#### What the task asks:
If an entry holds a picture, leave that picture out; copy everything else exactly.

╭──

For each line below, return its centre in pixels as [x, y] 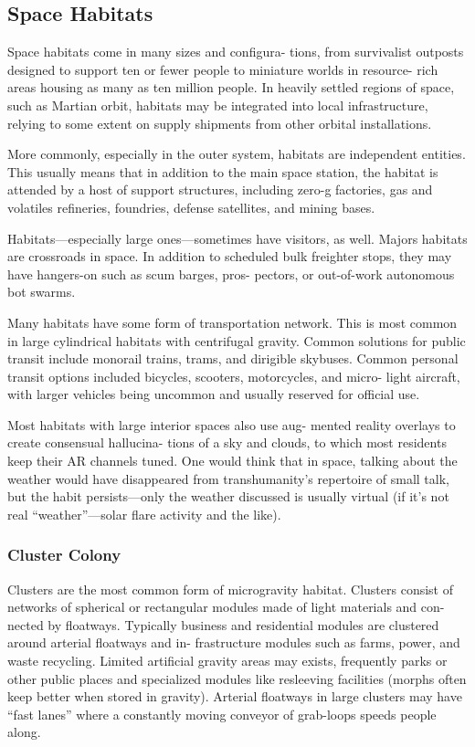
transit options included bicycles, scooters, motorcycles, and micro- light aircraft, [234, 376]
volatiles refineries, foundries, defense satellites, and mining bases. [191, 207]
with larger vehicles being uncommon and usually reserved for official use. [214, 394]
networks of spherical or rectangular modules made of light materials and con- [226, 607]
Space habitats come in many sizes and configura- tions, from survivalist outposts [236, 52]
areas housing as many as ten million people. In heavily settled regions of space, [231, 87]
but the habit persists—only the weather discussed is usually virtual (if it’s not [228, 496]
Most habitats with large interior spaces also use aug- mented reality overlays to [232, 424]
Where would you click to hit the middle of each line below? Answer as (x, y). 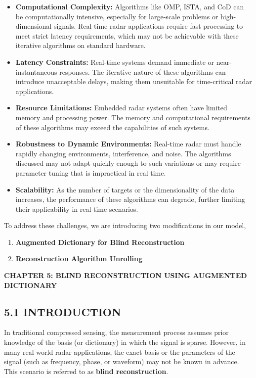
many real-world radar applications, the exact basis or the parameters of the (120, 352)
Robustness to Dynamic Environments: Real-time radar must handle (128, 144)
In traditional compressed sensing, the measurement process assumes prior (116, 332)
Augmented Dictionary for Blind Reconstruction (100, 242)
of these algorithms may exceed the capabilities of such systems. (112, 127)
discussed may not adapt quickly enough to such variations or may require (128, 163)
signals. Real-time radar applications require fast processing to (148, 26)
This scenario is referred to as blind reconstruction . (86, 371)
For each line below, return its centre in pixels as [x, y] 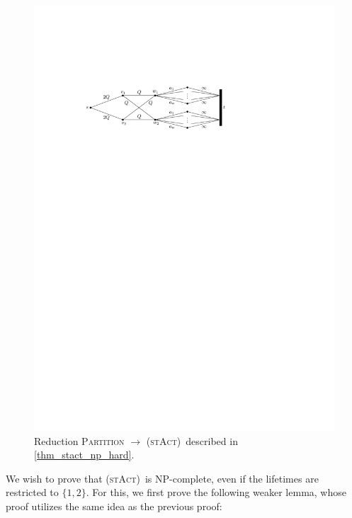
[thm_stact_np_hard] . [84, 455]
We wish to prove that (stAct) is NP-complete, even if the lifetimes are [162, 478]
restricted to [32, 492]
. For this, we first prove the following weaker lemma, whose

╰──

#### Answer box:
For each line below, return its centre in pixels as [x, y] 
transit options included bicycles, scooters, motorcycles, and micro- light aircraft, [234, 376]
volatiles refineries, foundries, defense satellites, and mining bases. [191, 207]
with larger vehicles being uncommon and usually reserved for official use. [214, 394]
networks of spherical or rectangular modules made of light materials and con- [226, 607]
Space habitats come in many sizes and configura- tions, from survivalist outposts [236, 52]
areas housing as many as ten million people. In heavily settled regions of space, [231, 87]
but the habit persists—only the weather discussed is usually virtual (if it’s not [228, 496]
Most habitats with large interior spaces also use aug- mented reality overlays to [232, 424]
Where would you click to hit the middle of each line below? Answer as (x, y). 
many real-world radar applications, the exact basis or the parameters of the (120, 352)
Robustness to Dynamic Environments: Real-time radar must handle (128, 144)
In traditional compressed sensing, the measurement process assumes prior (116, 332)
Augmented Dictionary for Blind Reconstruction (100, 242)
of these algorithms may exceed the capabilities of such systems. (112, 127)
discussed may not adapt quickly enough to such variations or may require (128, 163)
signals. Real-time radar applications require fast processing to (148, 26)
This scenario is referred to as blind reconstruction . (86, 371)
For each line below, return its centre in pixels as [x, y] 
[thm_stact_np_hard] . [84, 455]
We wish to prove that (stAct) is NP-complete, even if the lifetimes are [162, 478]
restricted to [32, 492]
. For this, we first prove the following weaker lemma, whose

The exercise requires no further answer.